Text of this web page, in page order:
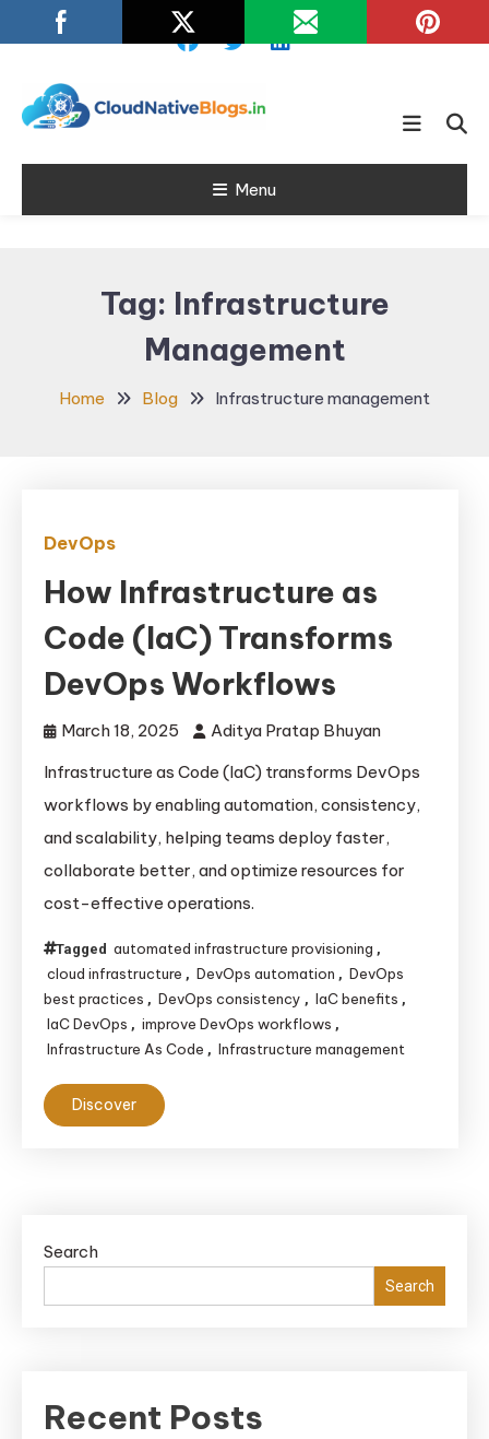
To
Cloud Native
Blogs
Learn about Cloud Native
Menu
Tag: Infrastructure
Management
Home Blog Infrastructure management
DevOps
How Infrastructure as
Code (IaC) Transforms
DevOps Workflows
March 18, 2025
Aditya Pratap Bhuyan
Infrastructure as Code (IaC) transforms DevOps
workflows by enabling automation, consistency,
and scalability, helping teams deploy faster,
collaborate better, and optimize resources for
cost-effective operations.
Tagged automated infrastructure provisioning ,
cloud infrastructure , DevOps automation , DevOps
best practices , DevOps consistency , IaC benefits ,
IaC DevOps , improve DevOps workflows ,
Infrastructure As Code , Infrastructure management
Discover
Search
Search
Recent Posts

### THE TASK
Give the data again exactly, image-free.

### WRITTEN ANSWER
Text of this web page, in page order:
To
Cloud Native
Blogs
Learn about Cloud Native
Menu
Tag: Infrastructure
Management
Home Blog Infrastructure management
DevOps
How Infrastructure as
Code (IaC) Transforms
DevOps Workflows
March 18, 2025
Aditya Pratap Bhuyan
Infrastructure as Code (IaC) transforms DevOps
workflows by enabling automation, consistency,
and scalability, helping teams deploy faster,
collaborate better, and optimize resources for
cost-effective operations.
Tagged automated infrastructure provisioning ,
cloud infrastructure , DevOps automation , DevOps
best practices , DevOps consistency , IaC benefits ,
IaC DevOps , improve DevOps workflows ,
Infrastructure As Code , Infrastructure management
Discover
Search
Search
Recent Posts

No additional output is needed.